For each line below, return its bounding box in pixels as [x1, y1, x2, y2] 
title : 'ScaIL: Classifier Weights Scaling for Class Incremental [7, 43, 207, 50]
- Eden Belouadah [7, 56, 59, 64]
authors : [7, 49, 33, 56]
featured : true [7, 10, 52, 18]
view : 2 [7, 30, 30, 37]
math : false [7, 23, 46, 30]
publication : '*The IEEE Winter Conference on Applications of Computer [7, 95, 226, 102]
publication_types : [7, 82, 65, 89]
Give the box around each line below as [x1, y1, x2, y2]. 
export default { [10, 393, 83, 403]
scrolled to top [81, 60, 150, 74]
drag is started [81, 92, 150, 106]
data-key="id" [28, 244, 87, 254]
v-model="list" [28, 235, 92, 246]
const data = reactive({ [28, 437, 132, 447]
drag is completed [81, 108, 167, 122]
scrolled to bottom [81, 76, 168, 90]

--

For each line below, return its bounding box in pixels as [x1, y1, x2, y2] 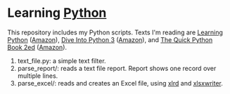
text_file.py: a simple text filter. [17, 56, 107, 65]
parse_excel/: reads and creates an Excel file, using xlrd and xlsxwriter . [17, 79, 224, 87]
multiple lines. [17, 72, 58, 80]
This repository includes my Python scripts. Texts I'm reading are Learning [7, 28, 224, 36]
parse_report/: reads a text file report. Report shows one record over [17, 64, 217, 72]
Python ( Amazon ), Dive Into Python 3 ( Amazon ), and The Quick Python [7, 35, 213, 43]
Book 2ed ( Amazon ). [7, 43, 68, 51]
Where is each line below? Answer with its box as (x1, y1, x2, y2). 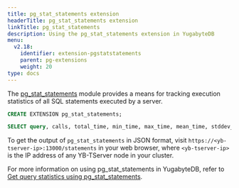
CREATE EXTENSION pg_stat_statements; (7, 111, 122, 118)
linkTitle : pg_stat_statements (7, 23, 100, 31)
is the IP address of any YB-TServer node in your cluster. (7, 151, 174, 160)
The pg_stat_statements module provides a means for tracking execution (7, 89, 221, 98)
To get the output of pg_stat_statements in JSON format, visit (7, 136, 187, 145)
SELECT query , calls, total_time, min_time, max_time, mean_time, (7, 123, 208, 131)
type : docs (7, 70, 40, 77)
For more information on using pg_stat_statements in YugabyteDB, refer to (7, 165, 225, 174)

* * *

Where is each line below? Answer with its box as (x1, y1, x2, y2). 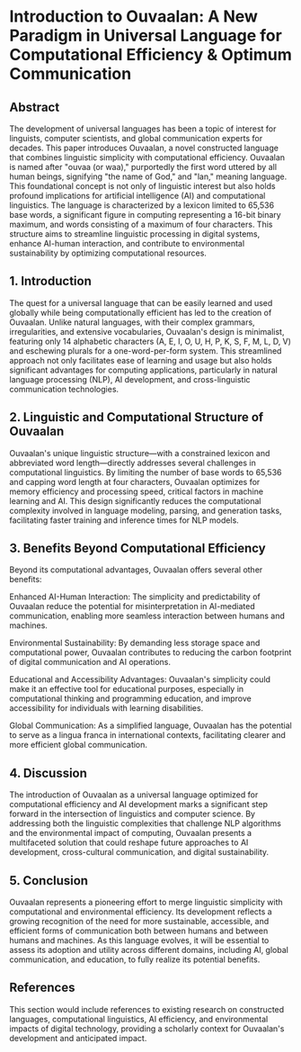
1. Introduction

→ Instructions to follow: Copy out all lines of the material containing the word "using".

→ Result for this exercise:
parse_excel/: reads and creates an Excel file, using xlrd and xlsxwriter . [17, 79, 224, 87]
For more information on using pg_stat_statements in YugabyteDB, refer to (7, 165, 225, 174)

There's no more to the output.